Implementation:FlagOpen FlagEmbedding Reinforced IR Model
| Knowledge Sources | |
|---|---|
| Domains | Information Retrieval, Inference, Query Augmentation |
| Last Updated | 2026-02-09 00:00 GMT |
Overview
Inference wrapper that combines a retrieval model with an LLM-based query augmentation generator for Reinforced IR.
Description
This class provides a unified inference interface for the Reinforced IR system, managing both the retrieval model and the optional query augmentation generator. It handles lazy loading and memory management, loading models only when needed and offloading them to save GPU memory when switching between generation and retrieval. The system supports dynamic query augmentation where an LLM generates additional context for queries before embedding.

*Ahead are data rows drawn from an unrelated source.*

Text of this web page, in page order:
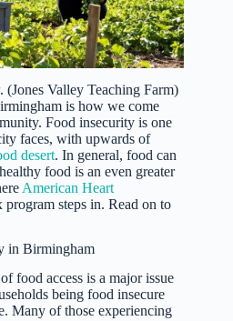
Valley Teaching Farm)
is how we come
Food insecurity is one
faces, with upwards of
desert. In general, food can
food is an even greater
American Heart
steps in. Read on to
in Birmingham
food access is a major issue
being food insecure
Many of those experiencing
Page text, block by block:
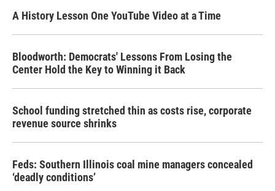
A History Lesson One YouTube Video at a Time
Bloodworth: Democrats' Lessons From Losing the
Center Hold the Key to Winning it Back
School funding stretched thin as costs rise, corporate
revenue source shrinks
Feds: Southern Illinois coal mine managers concealed
‘deadly conditions’
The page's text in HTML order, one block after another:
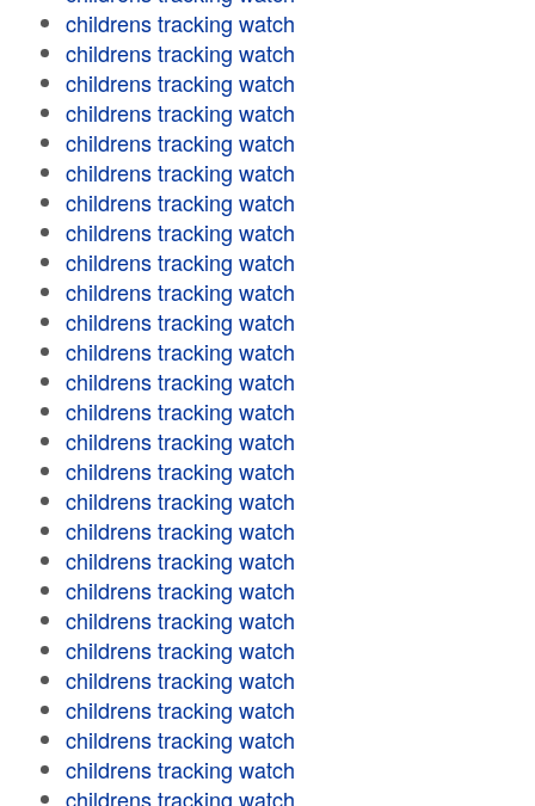
childrens tracking watch
childrens tracking watch
childrens tracking watch
childrens tracking watch
childrens tracking watch
childrens tracking watch
childrens tracking watch
childrens tracking watch
childrens tracking watch
childrens tracking watch
childrens tracking watch
childrens tracking watch
childrens tracking watch
childrens tracking watch
childrens tracking watch
childrens tracking watch
childrens tracking watch
childrens tracking watch
childrens tracking watch
childrens tracking watch
childrens tracking watch
childrens tracking watch
childrens tracking watch
childrens tracking watch
childrens tracking watch
childrens tracking watch
childrens tracking watch
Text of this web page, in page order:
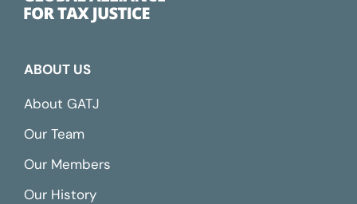
ABOUT US
About GATJ
Our Team
Our Members
Our History
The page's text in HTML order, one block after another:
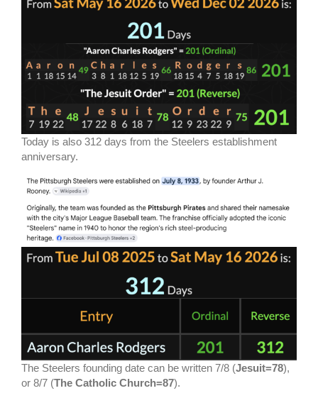
Today is also 312 days from the Steelers establishment
anniversary.
The Steelers founding date can be written 7/8 (Jesuit=78),
or 8/7 (The Catholic Church=87).

The model uses a two-stage retrieval process: first optionally generating augmented context for queries using an LLM with a task-specific prompt template, then encoding both the original query and augmentation using the retrieval model. The final query representation is a weighted combination (typically 80% original query, 20% augmentation). This approach improves retrieval performance by enriching queries with generated contextual information while maintaining the semantic signal from the original query.
Usage
Use this class for inference with Reinforced IR models, particularly when you want to leverage LLM-based query augmentation to improve retrieval performance on downstream tasks.
Code Reference
Source Location
- Repository: FlagOpen_FlagEmbedding
- File: research/Reinforced_IR/inference/ir_model.py
- Lines: 1-135
Signature
class Reinforced_IR_Model:
def __init__(
self,
model_name_or_path: str,
model_class: Optional[Union[str, EmbedderModelClass]] = None,
normalize_embeddings: bool = True,
use_fp16: bool = True,
query_instruction_for_retrieval: Optional[str] = None,
devices: Optional[Union[str, List[str]]] = None,
pooling_method: Optional[str] = None,
trust_remote_code: Optional[bool] = None,
query_instruction_format: Optional[str] = None,
generator_model_name_or_path: Optional[str] = None,
temperature: float = 1.0,
gpu_memory_utilization: float = 0.5,
tensor_parallel_size: int = None,
top_p: float = 1.0,
max_tokens: int = 300,
api_key: Optional[str] = None,
base_url: Optional[str] = None,
model_type: str = "llm_instruct",
**kwargs
)
def encode_queries(self, task_instruction, answer_type, queries, **kwargs):
"""Encode queries with optional augmentation"""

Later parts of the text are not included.